Aim of the task: Repeat the listing exactly. Do not carry over any pictures.

Input records:
*** Block opens ***

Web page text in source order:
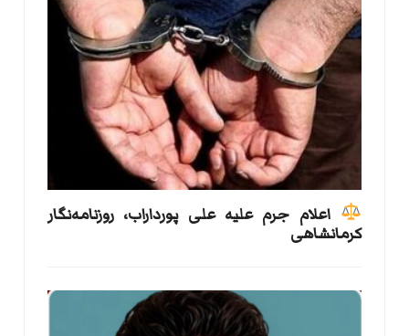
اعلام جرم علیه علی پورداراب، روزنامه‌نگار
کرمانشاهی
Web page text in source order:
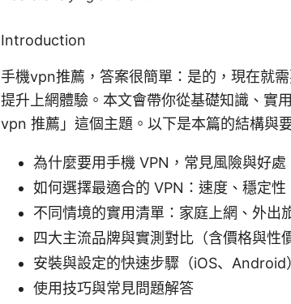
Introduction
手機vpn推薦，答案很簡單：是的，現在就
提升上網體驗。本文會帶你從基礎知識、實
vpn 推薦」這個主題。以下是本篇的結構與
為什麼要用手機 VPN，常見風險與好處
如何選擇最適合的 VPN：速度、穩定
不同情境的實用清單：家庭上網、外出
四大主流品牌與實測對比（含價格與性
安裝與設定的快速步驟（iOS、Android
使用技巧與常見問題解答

*** Block closes ***

Written answer:
Web page text in source order:
اعلام جرم علیه علی پورداراب، روزنامه‌نگار
کرمانشاهی
Web page text in source order:
Introduction
手機vpn推薦，答案很簡單：是的，現在就
提升上網體驗。本文會帶你從基礎知識、實
vpn 推薦」這個主題。以下是本篇的結構與
為什麼要用手機 VPN，常見風險與好處
如何選擇最適合的 VPN：速度、穩定
不同情境的實用清單：家庭上網、外出
四大主流品牌與實測對比（含價格與性
安裝與設定的快速步驟（iOS、Android
使用技巧與常見問題解答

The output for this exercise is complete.